28 696
Najaarsbrief Zorg 2002

nr. 2
LIJST VAN VRAGEN EN ANTWOORDEN

Vastgesteld 16 december 2002

De vaste commissie voor Volksgezondheid, Welzijn en Sport1 heeft een aantal vragen voorgelegd aan de regering over de Najaarsbrief Zorg 2002 (28 696, nr. 1).

De regering heeft deze vragen beantwoord bij brief van 13 december 2002.

Vragen en antwoorden zijn hierna afgedrukt.

De voorzitter van commissie,

Netelenbos

De griffier van de commissie,

Teunissen

Najaarsbrief Zorg 2002

Lijst van vragen en antwoorden

1

Wanneer zal uitvoering worden gegeven aan de door de Kamer aanvaarde motie Wilders c.s. (28 600-XVI, nr. 68) over het spoedig geven van concrete kwantitatieve doelstellingen met betrekking tot de wachttijdreductie? Kan deze motie nog voor het kerstreces worden uitgevoerd en kan de Kamer van de doelstellingen in kennis worden gesteld?

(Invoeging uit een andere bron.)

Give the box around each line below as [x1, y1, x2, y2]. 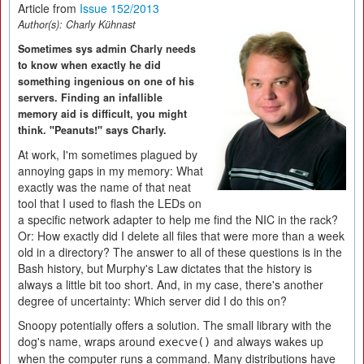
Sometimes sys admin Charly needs [18, 41, 196, 56]
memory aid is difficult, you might [18, 106, 187, 121]
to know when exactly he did [18, 58, 161, 72]
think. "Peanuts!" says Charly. [18, 123, 167, 137]
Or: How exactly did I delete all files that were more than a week [18, 227, 344, 244]
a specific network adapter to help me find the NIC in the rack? [18, 211, 338, 227]
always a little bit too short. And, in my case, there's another [18, 276, 323, 292]
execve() [158, 336, 210, 349]
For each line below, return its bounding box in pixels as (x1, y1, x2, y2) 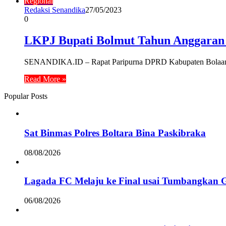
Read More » (24, 75, 66, 84)
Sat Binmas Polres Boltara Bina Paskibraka (24, 127, 206, 138)
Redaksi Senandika (24, 6, 85, 15)
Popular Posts (4, 92, 47, 101)
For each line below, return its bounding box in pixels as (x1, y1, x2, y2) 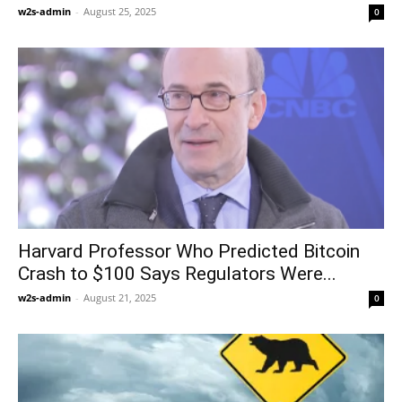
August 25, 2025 (83, 4, 156, 19)
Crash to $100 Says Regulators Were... (18, 262, 336, 284)
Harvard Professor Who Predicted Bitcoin (18, 240, 360, 262)
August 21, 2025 (83, 290, 156, 304)
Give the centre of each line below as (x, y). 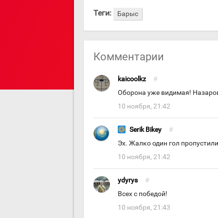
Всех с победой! (143, 194)
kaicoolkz (132, 79)
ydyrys (128, 180)
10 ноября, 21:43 (144, 208)
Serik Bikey (145, 130)
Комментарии (129, 56)
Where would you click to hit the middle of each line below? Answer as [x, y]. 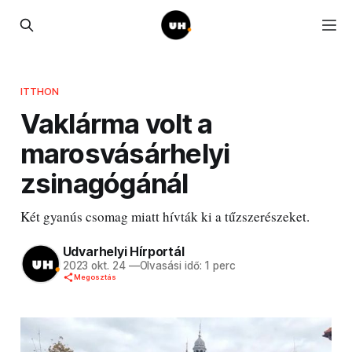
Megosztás [95, 277]
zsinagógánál [104, 183]
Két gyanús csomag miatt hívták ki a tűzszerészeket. [165, 216]
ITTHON [40, 91]
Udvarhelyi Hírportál [123, 252]
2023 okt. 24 [94, 266]
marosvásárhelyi [125, 153]
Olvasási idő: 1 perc [187, 266]
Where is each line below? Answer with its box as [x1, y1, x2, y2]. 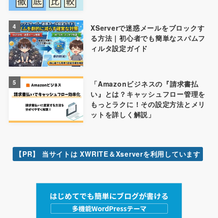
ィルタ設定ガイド [91, 43, 148, 54]
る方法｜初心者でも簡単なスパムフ [91, 33, 206, 43]
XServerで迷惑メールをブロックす [91, 23, 205, 33]
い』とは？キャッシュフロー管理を [91, 89, 206, 99]
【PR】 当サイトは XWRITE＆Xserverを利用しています [15, 148, 200, 159]
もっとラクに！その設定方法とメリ [91, 99, 206, 109]
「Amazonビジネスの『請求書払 [91, 78, 199, 89]
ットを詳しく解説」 [91, 109, 155, 119]
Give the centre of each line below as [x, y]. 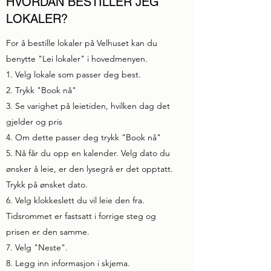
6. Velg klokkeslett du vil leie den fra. [75, 200]
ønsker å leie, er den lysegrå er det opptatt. [90, 169]
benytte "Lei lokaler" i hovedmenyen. [78, 59]
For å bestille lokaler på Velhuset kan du [82, 43]
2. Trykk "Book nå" [41, 90]
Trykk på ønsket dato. [47, 184]
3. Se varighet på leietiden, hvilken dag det [88, 106]
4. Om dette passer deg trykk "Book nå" [85, 137]
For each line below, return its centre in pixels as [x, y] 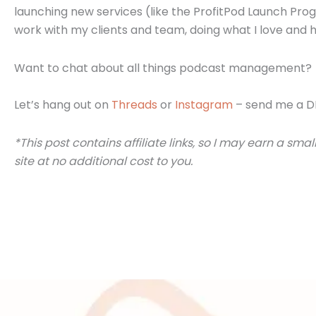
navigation [42, 240]
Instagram [204, 105]
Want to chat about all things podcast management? [163, 68]
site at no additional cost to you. [105, 162]
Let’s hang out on [63, 105]
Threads [134, 105]
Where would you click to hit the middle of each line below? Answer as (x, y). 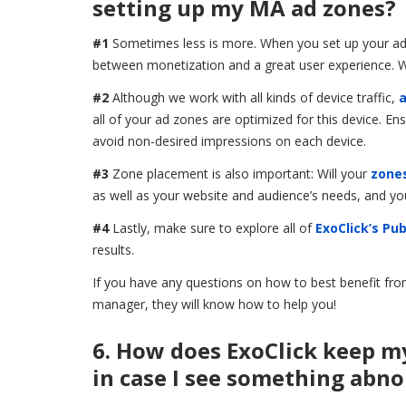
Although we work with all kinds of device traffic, (256, 97)
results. (113, 249)
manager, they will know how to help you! (214, 304)
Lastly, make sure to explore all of (214, 227)
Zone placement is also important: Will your (242, 173)
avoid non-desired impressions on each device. (229, 140)
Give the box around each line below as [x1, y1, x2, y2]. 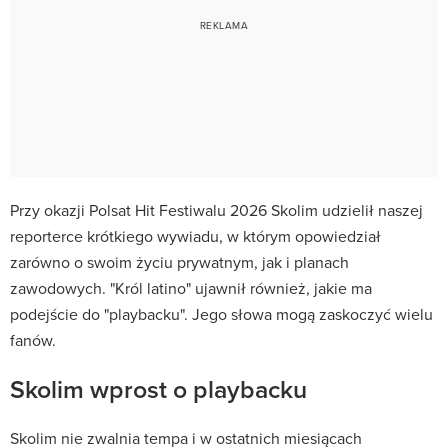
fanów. [10, 328, 56, 351]
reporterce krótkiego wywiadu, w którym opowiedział [10, 224, 381, 247]
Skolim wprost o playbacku [10, 370, 307, 407]
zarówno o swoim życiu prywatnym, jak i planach [10, 250, 349, 273]
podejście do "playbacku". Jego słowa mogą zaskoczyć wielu [10, 302, 433, 325]
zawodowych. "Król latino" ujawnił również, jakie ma [10, 276, 372, 299]
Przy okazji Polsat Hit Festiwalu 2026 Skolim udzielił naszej [10, 198, 423, 221]
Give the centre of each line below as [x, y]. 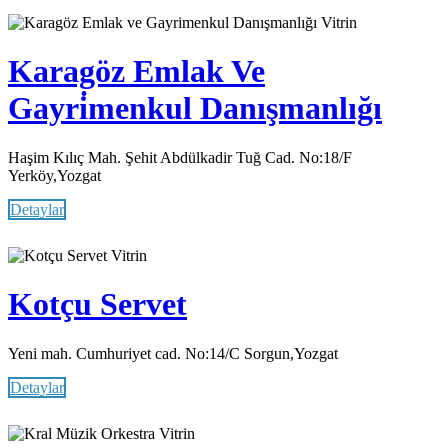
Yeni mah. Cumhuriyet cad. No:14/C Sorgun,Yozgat [173, 353]
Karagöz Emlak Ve [136, 71]
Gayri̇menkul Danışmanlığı [195, 108]
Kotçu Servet [97, 304]
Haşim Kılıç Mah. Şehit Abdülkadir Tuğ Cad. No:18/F [180, 157]
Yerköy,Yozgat [54, 175]

Ik zal voor het reces de Kamer informeren over de vraag hoe het kabinet omgaat met alle tijdens de begrotingsbehandeling aangenomen moties.

2

Is het waar dat, ondanks de wijziging van de BKZ-definitie op een tweetal punten vanaf 2003, het BKZ zelf ook in de toekomst zal blijven bestaan?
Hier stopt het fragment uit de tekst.